(Extracted data entries)
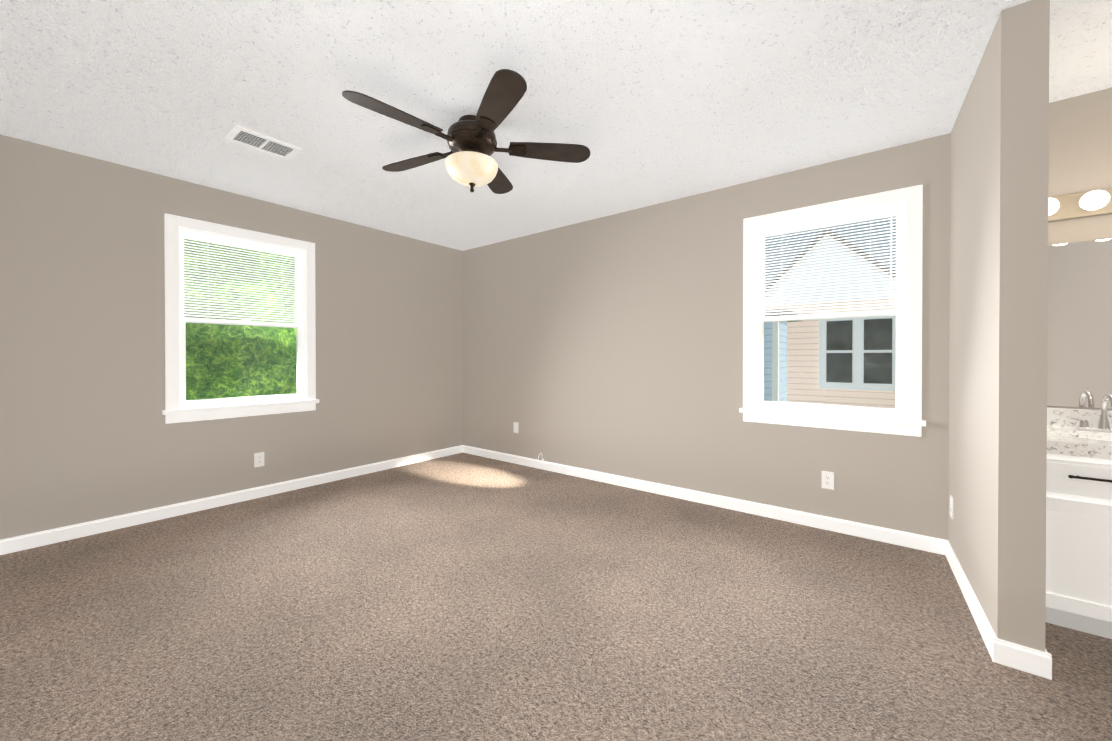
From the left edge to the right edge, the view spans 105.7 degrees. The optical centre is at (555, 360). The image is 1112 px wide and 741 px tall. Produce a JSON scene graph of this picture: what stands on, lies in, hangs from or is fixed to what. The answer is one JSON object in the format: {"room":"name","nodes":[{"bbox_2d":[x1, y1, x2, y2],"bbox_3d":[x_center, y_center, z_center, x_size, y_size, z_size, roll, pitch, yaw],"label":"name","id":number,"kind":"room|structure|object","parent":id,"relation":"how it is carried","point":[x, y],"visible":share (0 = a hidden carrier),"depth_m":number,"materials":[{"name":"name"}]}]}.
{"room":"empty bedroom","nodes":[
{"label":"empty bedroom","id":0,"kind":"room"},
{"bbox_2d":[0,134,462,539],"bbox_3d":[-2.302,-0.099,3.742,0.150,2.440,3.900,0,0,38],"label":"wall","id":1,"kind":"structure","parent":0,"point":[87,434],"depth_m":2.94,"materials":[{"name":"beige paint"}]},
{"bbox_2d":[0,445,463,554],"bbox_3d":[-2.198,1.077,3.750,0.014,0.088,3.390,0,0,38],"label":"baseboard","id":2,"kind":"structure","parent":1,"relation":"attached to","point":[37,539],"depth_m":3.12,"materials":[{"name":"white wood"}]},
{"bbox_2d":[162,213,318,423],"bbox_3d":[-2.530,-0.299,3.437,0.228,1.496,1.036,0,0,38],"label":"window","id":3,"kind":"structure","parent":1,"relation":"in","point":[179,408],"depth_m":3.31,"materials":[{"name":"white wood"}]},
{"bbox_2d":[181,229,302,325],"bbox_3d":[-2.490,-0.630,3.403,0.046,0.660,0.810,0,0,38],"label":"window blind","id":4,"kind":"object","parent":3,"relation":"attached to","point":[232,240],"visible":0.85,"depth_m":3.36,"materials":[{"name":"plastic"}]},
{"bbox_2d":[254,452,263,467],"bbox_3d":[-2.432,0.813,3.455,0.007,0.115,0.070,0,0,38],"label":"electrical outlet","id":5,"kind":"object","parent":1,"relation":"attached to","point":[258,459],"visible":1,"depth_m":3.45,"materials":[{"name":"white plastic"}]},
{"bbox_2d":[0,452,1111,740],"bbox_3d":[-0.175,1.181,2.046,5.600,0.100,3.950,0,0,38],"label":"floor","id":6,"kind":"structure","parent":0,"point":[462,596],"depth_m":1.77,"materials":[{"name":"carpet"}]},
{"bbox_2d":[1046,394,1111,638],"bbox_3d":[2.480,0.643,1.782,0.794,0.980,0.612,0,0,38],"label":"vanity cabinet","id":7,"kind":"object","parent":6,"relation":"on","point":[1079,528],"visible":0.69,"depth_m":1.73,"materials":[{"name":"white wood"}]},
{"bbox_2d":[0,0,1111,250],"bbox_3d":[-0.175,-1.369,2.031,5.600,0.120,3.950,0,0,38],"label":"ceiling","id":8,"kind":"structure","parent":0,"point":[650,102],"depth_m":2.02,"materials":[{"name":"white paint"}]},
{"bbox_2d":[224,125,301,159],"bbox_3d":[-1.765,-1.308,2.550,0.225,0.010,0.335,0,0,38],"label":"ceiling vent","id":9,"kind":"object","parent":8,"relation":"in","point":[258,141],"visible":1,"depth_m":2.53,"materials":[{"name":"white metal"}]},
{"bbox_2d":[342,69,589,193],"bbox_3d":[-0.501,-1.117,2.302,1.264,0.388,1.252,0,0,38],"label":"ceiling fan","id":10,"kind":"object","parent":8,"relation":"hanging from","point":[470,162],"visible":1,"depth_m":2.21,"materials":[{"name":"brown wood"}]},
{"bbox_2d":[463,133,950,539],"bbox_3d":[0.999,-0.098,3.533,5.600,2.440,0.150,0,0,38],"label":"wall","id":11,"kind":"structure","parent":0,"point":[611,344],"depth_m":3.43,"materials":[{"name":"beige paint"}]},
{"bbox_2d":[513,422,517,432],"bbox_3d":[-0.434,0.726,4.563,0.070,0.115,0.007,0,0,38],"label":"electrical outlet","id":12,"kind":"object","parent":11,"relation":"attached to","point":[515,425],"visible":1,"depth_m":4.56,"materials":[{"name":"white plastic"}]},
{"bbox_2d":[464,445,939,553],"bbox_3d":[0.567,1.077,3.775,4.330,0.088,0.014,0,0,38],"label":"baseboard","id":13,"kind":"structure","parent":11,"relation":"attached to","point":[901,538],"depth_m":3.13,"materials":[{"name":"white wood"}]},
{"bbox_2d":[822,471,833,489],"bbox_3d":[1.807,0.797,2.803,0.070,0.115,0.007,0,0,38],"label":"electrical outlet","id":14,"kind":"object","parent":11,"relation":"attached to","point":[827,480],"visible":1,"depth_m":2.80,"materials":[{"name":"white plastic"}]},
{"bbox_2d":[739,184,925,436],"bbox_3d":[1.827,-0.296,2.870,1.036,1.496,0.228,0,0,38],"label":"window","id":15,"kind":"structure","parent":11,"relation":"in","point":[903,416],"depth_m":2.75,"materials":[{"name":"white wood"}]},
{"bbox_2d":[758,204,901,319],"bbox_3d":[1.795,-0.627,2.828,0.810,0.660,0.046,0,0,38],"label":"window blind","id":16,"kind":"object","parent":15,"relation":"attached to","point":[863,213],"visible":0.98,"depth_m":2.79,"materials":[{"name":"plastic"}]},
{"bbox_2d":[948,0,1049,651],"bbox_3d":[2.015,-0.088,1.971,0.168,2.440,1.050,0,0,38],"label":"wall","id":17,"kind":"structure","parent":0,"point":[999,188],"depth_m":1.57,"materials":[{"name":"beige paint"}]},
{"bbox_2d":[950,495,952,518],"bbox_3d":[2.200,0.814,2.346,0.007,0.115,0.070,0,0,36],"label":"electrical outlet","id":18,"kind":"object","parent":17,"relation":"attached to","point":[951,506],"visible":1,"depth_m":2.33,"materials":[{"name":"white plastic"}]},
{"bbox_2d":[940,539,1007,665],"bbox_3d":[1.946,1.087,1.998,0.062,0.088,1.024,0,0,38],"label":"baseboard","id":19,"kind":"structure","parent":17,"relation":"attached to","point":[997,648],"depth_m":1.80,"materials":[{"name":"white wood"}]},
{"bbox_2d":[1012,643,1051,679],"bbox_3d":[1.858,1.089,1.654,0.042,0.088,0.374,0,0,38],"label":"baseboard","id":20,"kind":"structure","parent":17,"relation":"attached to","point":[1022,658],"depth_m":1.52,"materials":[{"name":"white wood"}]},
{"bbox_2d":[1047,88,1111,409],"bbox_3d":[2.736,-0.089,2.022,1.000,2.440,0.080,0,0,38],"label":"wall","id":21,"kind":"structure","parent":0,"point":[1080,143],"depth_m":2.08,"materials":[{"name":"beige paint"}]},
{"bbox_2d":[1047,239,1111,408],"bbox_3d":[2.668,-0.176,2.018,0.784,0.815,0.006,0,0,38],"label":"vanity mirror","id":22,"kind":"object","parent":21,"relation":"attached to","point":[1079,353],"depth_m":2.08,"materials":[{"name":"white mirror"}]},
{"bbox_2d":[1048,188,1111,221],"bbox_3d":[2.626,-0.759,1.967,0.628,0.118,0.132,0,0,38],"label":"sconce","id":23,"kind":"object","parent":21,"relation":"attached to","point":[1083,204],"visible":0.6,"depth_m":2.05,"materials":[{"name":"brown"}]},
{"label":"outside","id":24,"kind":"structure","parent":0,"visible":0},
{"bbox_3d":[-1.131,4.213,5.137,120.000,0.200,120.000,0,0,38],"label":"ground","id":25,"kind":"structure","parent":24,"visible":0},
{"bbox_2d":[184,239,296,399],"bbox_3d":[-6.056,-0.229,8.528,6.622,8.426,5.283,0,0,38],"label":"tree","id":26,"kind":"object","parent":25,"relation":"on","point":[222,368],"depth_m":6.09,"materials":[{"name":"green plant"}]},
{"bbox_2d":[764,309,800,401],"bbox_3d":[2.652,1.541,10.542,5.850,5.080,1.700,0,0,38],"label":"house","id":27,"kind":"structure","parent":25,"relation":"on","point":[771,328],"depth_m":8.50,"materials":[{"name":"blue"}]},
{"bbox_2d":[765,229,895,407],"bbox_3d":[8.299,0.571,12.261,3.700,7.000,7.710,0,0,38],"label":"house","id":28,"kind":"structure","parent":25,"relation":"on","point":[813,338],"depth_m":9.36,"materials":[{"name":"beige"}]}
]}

About this exercise
Above are some records. Report the number of their lines that include "window", and add nothing else.

Your response
4